100 Grand.....3 Musketeers....5th Avenue.....Almond Joy
Baby Ruth......Butterfinger.......Snickers.....Sugar Babies
Take Five......Twix.....Whatchamacallit.....Whoppers
Zagnut....Zero

2007-09-28 14:02:27 · 6 answers · asked by kayboff 7 in Education & Reference Words & Wordplay

The Candy Names that didn't show up on the question are: Snickers,Sugar babies, Sugar Daddies and Whoppers

Thank you

2007-09-28 14:42:29 · update #1

6 answers

As I was walking down (LINE) 5th AVENUE with my sister and my friends, I noticed a bunch of (LINE) SUGAR DADDIES standing in the corner with a group of 'street walkers'. I smiled politely, when one of the men spoke up and said, "What's up my fine (LINE) SUGAR BABIES?"
I smiled and said, "Hi, how are you?" to cover over the (LINE) SNICKERS coming from the girls.
As we proceded on our walk towards the Little Towne Playhouse where i had rehersal, i noticed (LINE) 100 GRAND laying on the ground. "Sweet Mother of Pearl!

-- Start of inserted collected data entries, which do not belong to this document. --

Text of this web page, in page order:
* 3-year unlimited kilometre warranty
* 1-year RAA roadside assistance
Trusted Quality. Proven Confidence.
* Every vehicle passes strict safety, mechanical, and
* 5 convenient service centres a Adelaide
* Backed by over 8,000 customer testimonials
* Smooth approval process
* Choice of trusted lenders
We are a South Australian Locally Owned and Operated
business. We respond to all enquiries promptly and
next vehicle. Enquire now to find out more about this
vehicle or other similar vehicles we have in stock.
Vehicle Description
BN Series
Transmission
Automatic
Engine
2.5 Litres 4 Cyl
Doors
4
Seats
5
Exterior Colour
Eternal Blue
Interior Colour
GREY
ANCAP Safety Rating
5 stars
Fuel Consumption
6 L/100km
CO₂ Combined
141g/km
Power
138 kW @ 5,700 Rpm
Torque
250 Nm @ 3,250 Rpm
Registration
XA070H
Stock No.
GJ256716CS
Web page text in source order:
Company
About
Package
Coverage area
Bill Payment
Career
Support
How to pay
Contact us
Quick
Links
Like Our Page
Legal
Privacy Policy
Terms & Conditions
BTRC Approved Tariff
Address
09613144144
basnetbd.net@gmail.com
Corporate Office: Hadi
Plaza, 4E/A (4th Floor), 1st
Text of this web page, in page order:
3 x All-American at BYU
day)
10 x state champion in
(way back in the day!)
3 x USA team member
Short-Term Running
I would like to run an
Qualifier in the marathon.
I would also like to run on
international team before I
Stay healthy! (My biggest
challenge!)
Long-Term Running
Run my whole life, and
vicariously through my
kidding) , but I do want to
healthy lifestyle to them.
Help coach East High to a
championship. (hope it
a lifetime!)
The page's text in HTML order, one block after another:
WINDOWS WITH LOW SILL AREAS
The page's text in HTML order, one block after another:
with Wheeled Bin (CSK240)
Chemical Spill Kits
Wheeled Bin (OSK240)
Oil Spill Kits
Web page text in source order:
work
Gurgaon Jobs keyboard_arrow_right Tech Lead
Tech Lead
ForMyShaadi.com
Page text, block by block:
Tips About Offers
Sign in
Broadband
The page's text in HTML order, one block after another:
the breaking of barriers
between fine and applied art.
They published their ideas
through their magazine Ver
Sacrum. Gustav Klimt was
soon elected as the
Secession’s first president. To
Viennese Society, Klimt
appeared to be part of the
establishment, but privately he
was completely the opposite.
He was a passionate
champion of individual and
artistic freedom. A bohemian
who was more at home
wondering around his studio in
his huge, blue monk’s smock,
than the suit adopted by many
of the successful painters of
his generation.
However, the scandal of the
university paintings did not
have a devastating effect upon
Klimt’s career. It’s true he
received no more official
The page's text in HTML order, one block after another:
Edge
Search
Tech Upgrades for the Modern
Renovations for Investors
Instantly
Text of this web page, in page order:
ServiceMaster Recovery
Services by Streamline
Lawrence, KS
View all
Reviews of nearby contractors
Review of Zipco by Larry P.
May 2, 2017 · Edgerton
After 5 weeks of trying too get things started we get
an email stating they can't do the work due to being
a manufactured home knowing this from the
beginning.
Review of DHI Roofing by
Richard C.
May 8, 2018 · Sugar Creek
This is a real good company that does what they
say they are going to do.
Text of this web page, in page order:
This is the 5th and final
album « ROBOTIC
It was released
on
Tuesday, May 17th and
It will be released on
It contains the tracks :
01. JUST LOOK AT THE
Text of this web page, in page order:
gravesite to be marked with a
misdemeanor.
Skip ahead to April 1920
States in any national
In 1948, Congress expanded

It's the Motherload!" I exclaimed as i bent over to pick it up. At first i had a case of the (LINE) BUTTERFINGER as i kept dropping it; But finally managing to grab a hold of it, I said to my friends, "I found a bunch of money laying in the (LINE) WATCHAMACALIT!" At first they thought i was telling some (LINE) WHOPPERS, but then i showed them the wad of bills and my sister said, "OMG you (LINE) ZAGNUT, where'd you get that?!" So i told her again. "How much are you giving me?" she asked. (LINE) "ZERO" I told her, but then I laughed and said, "Of course you know i'll break you off a piece, you're my little (LINE) ALMOND JOY!"
Just then, (LINE) BABY RUTH, my acting coach who decided to take on the challenge of coaching me and the girls because she 'recognised talent,' came out and said, "Girls! Hurry, hurry, practise has already begun!" We were doing a production of The (LINE) 3 MUSKATEERS, and only had a few days left to rehersals. As we walked down the aisle, she pulled me aside and said (LINE) "beTWIXt you and me, Beans, I want you to audition for the Lead in the next production, okay honey? I think you're doing splendidly." Stunned, but grateful I said, "Okay, I won't disappoint you." She said, "Good, You'd better not."
As we began to rehearse for the current play, i couldn't keep focused with the wad of cash in my pocket. Neither could my friends. I asked if we could take a bathroom break, and our coach said, "Sure. Okay everyone, (LINE) TAKE 5!"
"Thanks," we said, as we made our way off of the stage, to the greenroom to unload my findings some place more suitable.

The End.


---> I used ALL 15! ....... lol the twix one was a difficult one to incorporate! ♥

2007-09-28 15:18:38 · answer #1 · answered by Anonymous · 2 0

If you insist: I really wanted to win $100 Grand.
I saw 2 of my sweet little Sugar Babies today.
The 4yr. old stuck his Butter finger in his mouth-then back and forth in the butter tub. I made him take five on the chair and he said, "Whatchamacallit," and I said, Where you learning those whoppers? Now you gonna sit there til I count to zero.
My friend brought her baby-Ruth, to see me. She had on the most beautiful almond----"Joy!", I said. "Watch out!" "You almost missed your turn onto 5th Avenue!" "I don't want to miss the movie, The 3 Musketeers." Joy said, "I'll get the snacks while you watch the baby. I'll have a Zagnut,Snickers, and a Pepsi," I said. She bought a Twix, Coke and popcorn for herself. Was such a fun day!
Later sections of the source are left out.